On Fri, May 16, 2014 at 3:11 PM, Blake Hudson <blake@ispn.net> wrote:
Christopher Morrow wrote the following on 5/16/2014 1:52 PM:
On Fri, May 16, 2014 at 2:47 PM, Blake Hudson <blake@ispn.net> wrote:
in the context of this discussion I think it's silly for a residential ISP to purport themselves to be a neutral carrier of traffic and expect peering ratios to be symmetric
is 'symmetric traffic ratios' even relevant though? Peering is about offsetting costs, right? it might not be important that the ratio be 1:1 or 2:1... or even 10:1, if it's going to cost you 20x to get the traffic over longer/transit/etc paths... or if you have to build into some horrific location(s) to access the content in question.

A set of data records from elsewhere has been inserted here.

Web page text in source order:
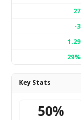
27
-3
1.29
29%
Key Stats
50%

Harping on symmetric ratios seems very 1990... and not particularly germaine to the conversation at hand.
I agree about the term being passe ...and that it never applied to ISPs ...and that peering is about cost reduction, reliability, and performance.
ok.
It seems to me that many CDNs or content providers want to setup peering relationships and are willing to do so at a cost to them in order to bypass "the internet middle men". But I mention traffic ratios because some folks
'the internet middle men' - is really, it seems to me, 'people I have no business relationship with'. There's also no way to control the capacity planning process with these middle-men, right? Some AS in the middle of my 3-AS-way conversation isn't someone I can capacity plan with :( -chris
in this discussion seem to be using it as justification for not peering. But hey, why peer at little or no cost if they can instead hold out and possibly peer at a negative cost?